Saved data entries

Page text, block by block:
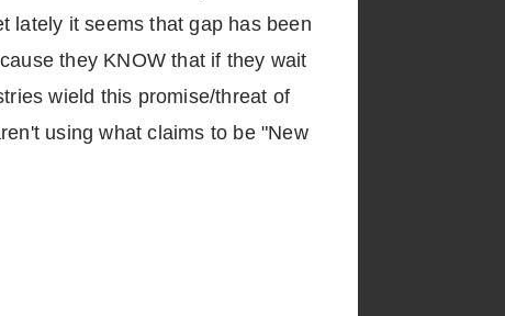
lately it seems that gap has been
they KNOW that if they wait
wield this promise/threat of
using what claims to be "New
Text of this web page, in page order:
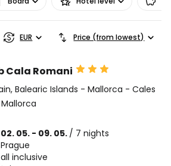
EUR Price (from lowest)
Cala Romani
, Balearic Islands - Mallorca - Cales
02. 05. - 09. 05. / 7 nights
Prague
all inclusive
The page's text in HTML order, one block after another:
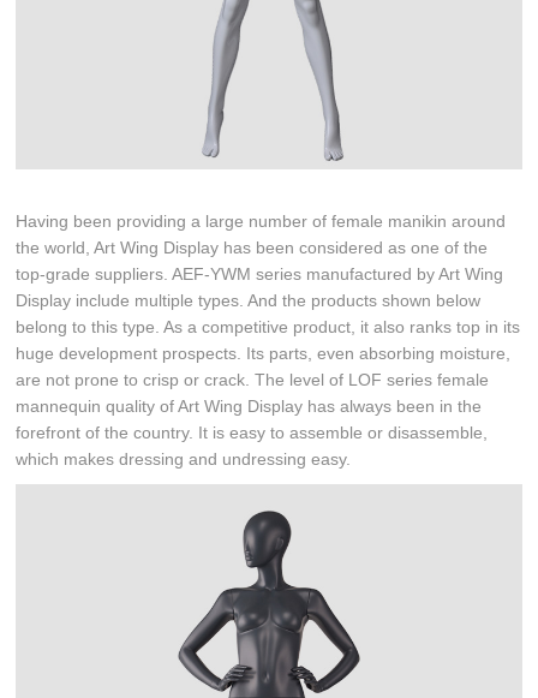
Having been providing a large number of female manikin around
the world, Art Wing Display has been considered as one of the
top-grade suppliers. AEF-YWM series manufactured by Art Wing
Display include multiple types. And the products shown below
belong to this type. As a competitive product, it also ranks top in its
huge development prospects. Its parts, even absorbing moisture,
are not prone to crisp or crack. The level of LOF series female
mannequin quality of Art Wing Display has always been in the
forefront of the country. It is easy to assemble or disassemble,
which makes dressing and undressing easy.
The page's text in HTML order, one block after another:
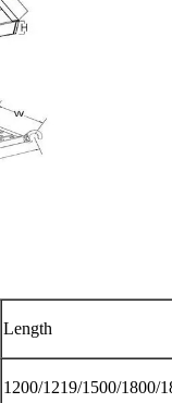
Length
1200/1219/1500/1800/
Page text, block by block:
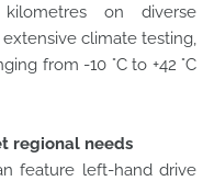
on diverse
climate testing,
from -10 °C to +42 °C
regional needs
feature left-hand drive
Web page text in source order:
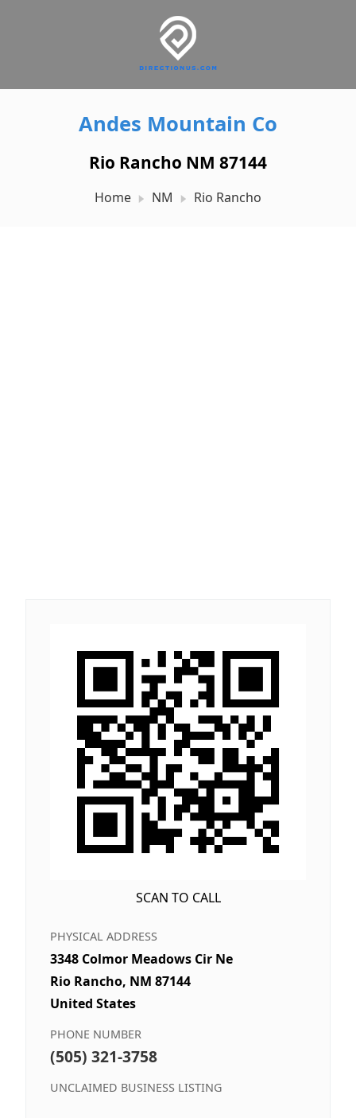
Andes Mountain Co
Rio Rancho NM 87144
Home NM Rio Rancho
SCAN TO CALL
PHYSICAL ADDRESS
3348 Colmor Meadows Cir Ne
Rio Rancho, NM 87144
United States
PHONE NUMBER
(505) 321-3758
UNCLAIMED BUSINESS LISTING
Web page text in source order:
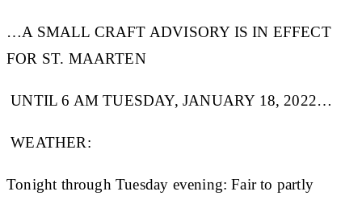
…A SMALL CRAFT ADVISORY IS IN EFFECT
FOR ST. MAARTEN
UNTIL 6 AM TUESDAY, JANUARY 18, 2022…
WEATHER:
Tonight through Tuesday evening: Fair to partly
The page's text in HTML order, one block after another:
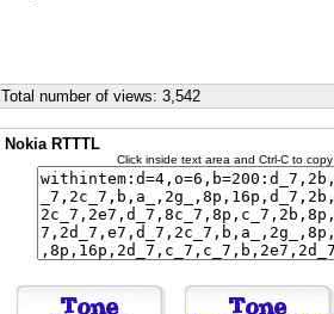
Total number of views: 3,542
Nokia RTTTL
Click inside text area and Ctrl-C to
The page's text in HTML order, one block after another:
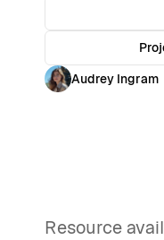
Audrey Ingram
Resource
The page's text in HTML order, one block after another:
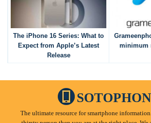
The iPhone 16 Series: What to
Expect from Apple’s Latest
Release
minimum
The ultimate resource for smartphone
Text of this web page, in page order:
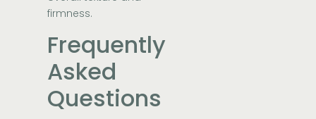
firmness.
Frequently
Asked
Questions
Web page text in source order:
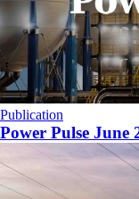
Publication
Power Pulse June
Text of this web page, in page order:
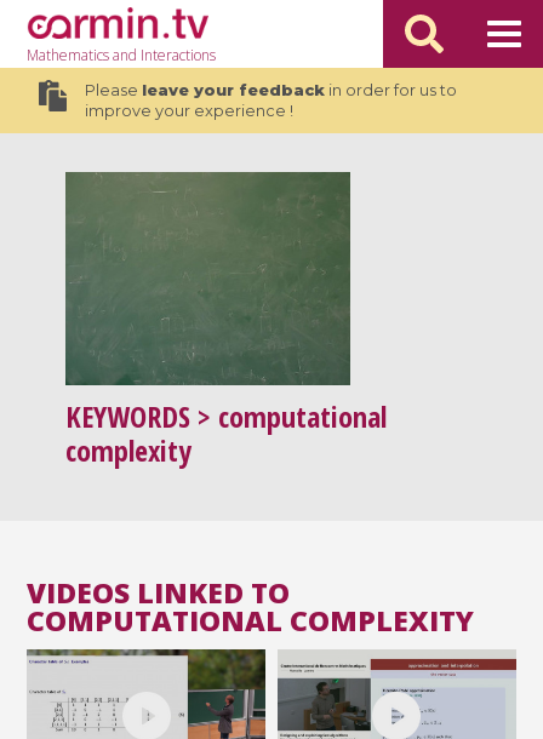
Mathematicsand Interactions
Please leave your feedbackin order for us to
improve your experience !
KEYWORDS > computational
complexity
VIDEOS LINKED TO
COMPUTATIONAL COMPLEXITY
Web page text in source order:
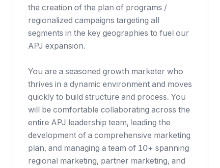
the creation of the plan of programs /
regionalized campaigns targeting all
segments in the key geographies to fuel our
APJ expansion.
You are a seasoned growth marketer who
thrives in a dynamic environment and moves
quickly to build structure and process. You
will be comfortable collaborating across the
entire APJ leadership team, leading the
development of a comprehensive marketing
plan, and managing a team of 10+ spanning
regional marketing, partner marketing, and
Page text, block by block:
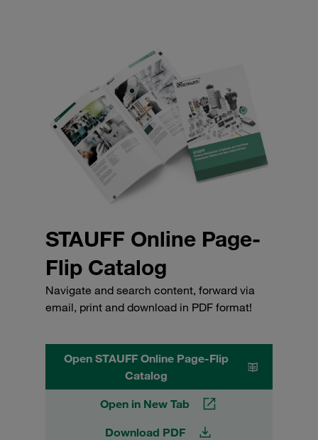
STAUFF Online Page-
Flip Catalog
Navigate and search content, forward via
email, print and download in PDF format!
Open STAUFF Online Page-Flip
Catalog
Open in New Tab
Download PDF
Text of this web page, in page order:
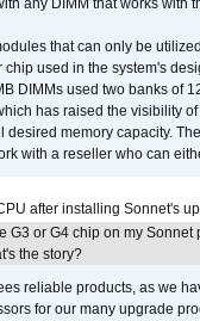
any DIMM that works with
that can only be
chip used in the system's
DIMMs used two banks of
has raised the visibility
desired memory capacity.
with a reseller who can
after installing Sonnet's
G3 or G4 chip on my
the story?
reliable products, as we
for our many upgrade
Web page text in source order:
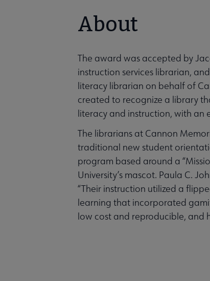
About
The award was accepted by
instruction services librarian,
literacy librarian on behalf of
created to recognize a library
literacy and instruction, with an
The librarians at Cannon
traditional new student
program based around a
University’s mascot. Paula C.
“Their instruction utilized a
learning that incorporated
low cost and reproducible, and
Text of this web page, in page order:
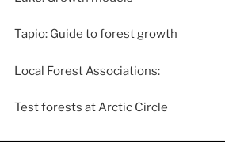
Tapio: Guide to forest growth
Local Forest Associations:
Test forests at Arctic Circle
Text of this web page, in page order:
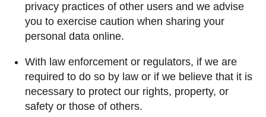
privacy practices of other users and we advise
you to exercise caution when sharing your
personal data online.
With law enforcement or regulators, if we are
required to do so by law or if we believe that it is
necessary to protect our rights, property, or
safety or those of others.
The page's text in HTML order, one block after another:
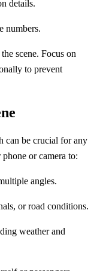
details.
numbers.
scene. Focus on
to prevent
can be crucial for any
or camera to:
angles.
or road conditions.
weather and
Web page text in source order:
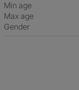
Min age
Max age
Gender
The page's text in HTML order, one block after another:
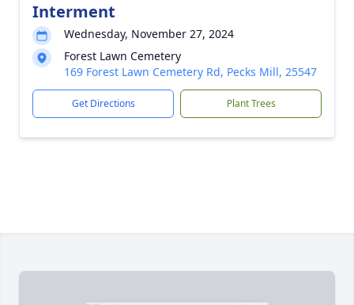
Interment
Wednesday, November 27, 2024
Forest Lawn Cemetery
169 Forest Lawn Cemetery Rd, Pecks Mill, 25547
Get Directions Plant Trees
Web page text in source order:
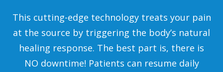
This cutting-edge technology treats your pain
at the source by triggering the body’s natural
healing response. The best part is, there is
NO downtime! Patients can resume daily
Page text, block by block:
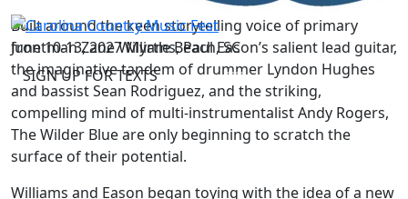
June 10-13, 2027Myrtle Beach, SC
SIGN UP FOR TEXTS
Built around the keen storytelling voice of primary
frontman Zane Williams, Paul Eason’s salient lead guitar,
the imaginative tandem of drummer Lyndon Hughes
and bassist Sean Rodriguez, and the striking,
compelling mind of multi-instrumentalist Andy Rogers,
The Wilder Blue are only beginning to scratch the
surface of their potential.
Williams and Eason began toying with the idea of a new
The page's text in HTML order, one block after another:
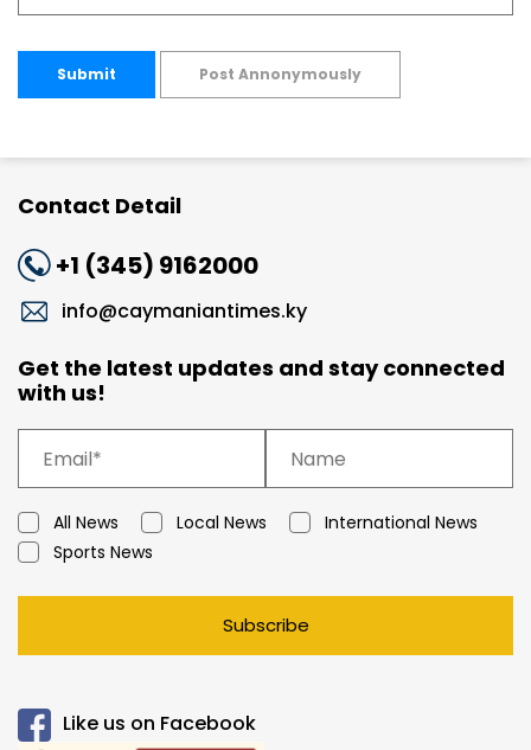
Submit Post Annonymously
Contact Detail
+1 (345) 9162000
info@caymaniantimes.ky
Get the latest updates and stay connected
with us!
All News Local News
International News
Sports News
Subscribe
Like us on Facebook
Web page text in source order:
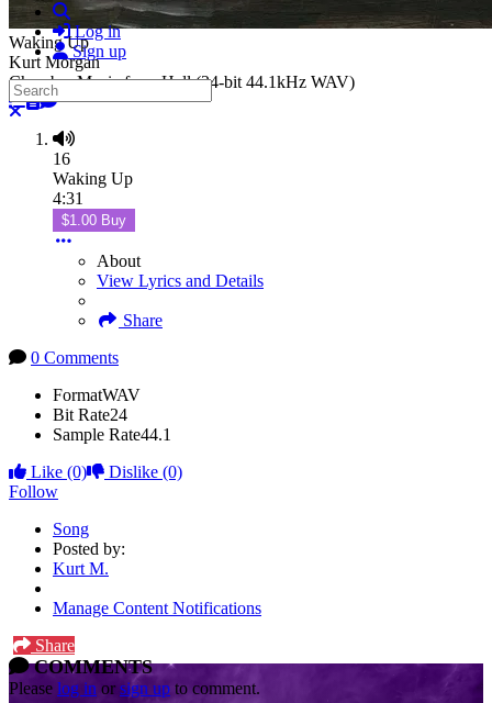
Search
Log in
Sign up
Search
Close search
Waking Up
Kurt Morgan
Chamber Music from Hell (24-bit 44.1kHz WAV)
16
Waking Up
4:31
$1.00 Buy
About
View Lyrics and Details
Share
0 Comments
FormatWAV
Bit Rate24
Sample Rate44.1
Like (0) Dislike (0)
Follow
Song
Posted by:
Kurt M.
Manage Content Notifications
Share
COMMENTS
Please log in orsign up to comment.
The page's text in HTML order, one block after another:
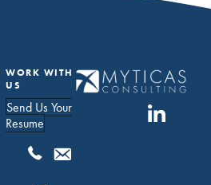
WORK WITH
US
Send Us Your
Resume
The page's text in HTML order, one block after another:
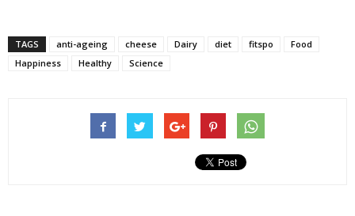
TAGS anti-ageing cheese Dairy diet fitspo
Food
Happiness
Healthy Science
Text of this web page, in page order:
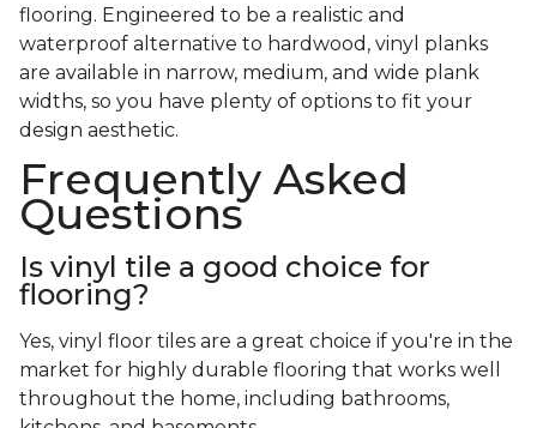
flooring. Engineered to be a realistic and
waterproof alternative to hardwood, vinyl planks
are available in narrow, medium, and wide plank
widths, so you have plenty of options to fit your
design aesthetic.
Frequently Asked
Questions
Is vinyl tile a good choice for
flooring?
Yes, vinyl floor tiles are a great choice if you're in the
market for highly durable flooring that works well
throughout the home, including bathrooms,

Work item.
Could you transcribe the records above exactly, leaving out any pictures?

Output.
Page text, block by block:
lately it seems that gap has been
they KNOW that if they wait
wield this promise/threat of
using what claims to be "New
Text of this web page, in page order:
EUR Price (from lowest)
Cala Romani
, Balearic Islands - Mallorca - Cales
02. 05. - 09. 05. / 7 nights
Prague
all inclusive
The page's text in HTML order, one block after another:
Having been providing a large number of female manikin around
the world, Art Wing Display has been considered as one of the
top-grade suppliers. AEF-YWM series manufactured by Art Wing
Display include multiple types. And the products shown below
belong to this type. As a competitive product, it also ranks top in its
huge development prospects. Its parts, even absorbing moisture,
are not prone to crisp or crack. The level of LOF series female
mannequin quality of Art Wing Display has always been in the
forefront of the country. It is easy to assemble or disassemble,
which makes dressing and undressing easy.
The page's text in HTML order, one block after another:
Length
1200/1219/1500/1800/
Page text, block by block:
on diverse
climate testing,
from -10 °C to +42 °C
regional needs
feature left-hand drive
Web page text in source order:
Andes Mountain Co
Rio Rancho NM 87144
Home NM Rio Rancho
SCAN TO CALL
PHYSICAL ADDRESS
3348 Colmor Meadows Cir Ne
Rio Rancho, NM 87144
United States
PHONE NUMBER
(505) 321-3758
UNCLAIMED BUSINESS LISTING
Web page text in source order:
…A SMALL CRAFT ADVISORY IS IN EFFECT
FOR ST. MAARTEN
UNTIL 6 AM TUESDAY, JANUARY 18, 2022…
WEATHER:
Tonight through Tuesday evening: Fair to partly
The page's text in HTML order, one block after another:
Total number of views: 3,542
Nokia RTTTL
Click inside text area and Ctrl-C to
The page's text in HTML order, one block after another:
Audrey Ingram
Resource
The page's text in HTML order, one block after another:
The iPhone 16 Series: What to
Expect from Apple’s Latest
Release
minimum
The ultimate resource for smartphone
Text of this web page, in page order:
firmness.
Frequently
Asked
Questions
Web page text in source order:
Publication
Power Pulse June
Text of this web page, in page order:
Mathematicsand Interactions
Please leave your feedbackin order for us to
improve your experience !
KEYWORDS > computational
complexity
VIDEOS LINKED TO
COMPUTATIONAL COMPLEXITY
Web page text in source order:
the creation of the plan of programs /
regionalized campaigns targeting all
segments in the key geographies to fuel our
APJ expansion.
You are a seasoned growth marketer who
thrives in a dynamic environment and moves
quickly to build structure and process. You
will be comfortable collaborating across the
entire APJ leadership team, leading the
development of a comprehensive marketing
plan, and managing a team of 10+ spanning
regional marketing, partner marketing, and
Page text, block by block:
STAUFF Online Page-
Flip Catalog
Navigate and search content, forward via
email, print and download in PDF format!
Open STAUFF Online Page-Flip
Catalog
Open in New Tab
Download PDF
Text of this web page, in page order:
any DIMM that works with
that can only be
chip used in the system's
DIMMs used two banks of
has raised the visibility
desired memory capacity.
with a reseller who can
after installing Sonnet's
G3 or G4 chip on my
the story?
reliable products, as we
for our many upgrade
Web page text in source order:
About
The award was accepted by
instruction services librarian,
literacy librarian on behalf of
created to recognize a library
literacy and instruction, with an
The librarians at Cannon
traditional new student
program based around a
University’s mascot. Paula C.
“Their instruction utilized a
learning that incorporated
low cost and reproducible, and
Text of this web page, in page order:
Tapio: Guide to forest growth
Local Forest Associations:
Test forests at Arctic Circle
Text of this web page, in page order:
privacy practices of other users and we advise
you to exercise caution when sharing your
personal data online.
With law enforcement or regulators, if we are
required to do so by law or if we believe that it is
necessary to protect our rights, property, or
safety or those of others.
The page's text in HTML order, one block after another:
details.
numbers.
scene. Focus on
to prevent
can be crucial for any
or camera to:
angles.
or road conditions.
weather and
Web page text in source order:
Min age
Max age
Gender
The page's text in HTML order, one block after another:
Interment
Wednesday, November 27, 2024
Forest Lawn Cemetery
169 Forest Lawn Cemetery Rd, Pecks Mill, 25547
Get Directions Plant Trees
Web page text in source order:
This cutting-edge technology treats your pain
at the source by triggering the body’s natural
healing response. The best part is, there is
NO downtime! Patients can resume daily
Page text, block by block:
June 10-13, 2027Myrtle Beach, SC
SIGN UP FOR TEXTS
Built around the keen storytelling voice of primary
frontman Zane Williams, Paul Eason’s salient lead guitar,
the imaginative tandem of drummer Lyndon Hughes
and bassist Sean Rodriguez, and the striking,
compelling mind of multi-instrumentalist Andy Rogers,
The Wilder Blue are only beginning to scratch the
surface of their potential.
Williams and Eason began toying with the idea of a new
The page's text in HTML order, one block after another:
Submit Post Annonymously
Contact Detail
+1 (345) 9162000
info@caymaniantimes.ky
Get the latest updates and stay connected
with us!
All News Local News
International News
Sports News
Subscribe
Like us on Facebook
Web page text in source order:
Search
Log in
Sign up
Search
Close search
Waking Up
Kurt Morgan
Chamber Music from Hell (24-bit 44.1kHz WAV)
16
Waking Up
4:31
$1.00 Buy
About
View Lyrics and Details
Share
0 Comments
FormatWAV
Bit Rate24
Sample Rate44.1
Like (0) Dislike (0)
Follow
Song
Posted by:
Kurt M.
Manage Content Notifications
Share
COMMENTS
Please log in orsign up to comment.
The page's text in HTML order, one block after another:
WORK WITH
US
Send Us Your
Resume
The page's text in HTML order, one block after another:
TAGS anti-ageing cheese Dairy diet fitspo
Food
Happiness
Healthy Science
Text of this web page, in page order:
flooring. Engineered to be a realistic and
waterproof alternative to hardwood, vinyl planks
are available in narrow, medium, and wide plank
widths, so you have plenty of options to fit your
design aesthetic.
Frequently Asked
Questions
Is vinyl tile a good choice for
flooring?
Yes, vinyl floor tiles are a great choice if you're in the
market for highly durable flooring that works well
throughout the home, including bathrooms,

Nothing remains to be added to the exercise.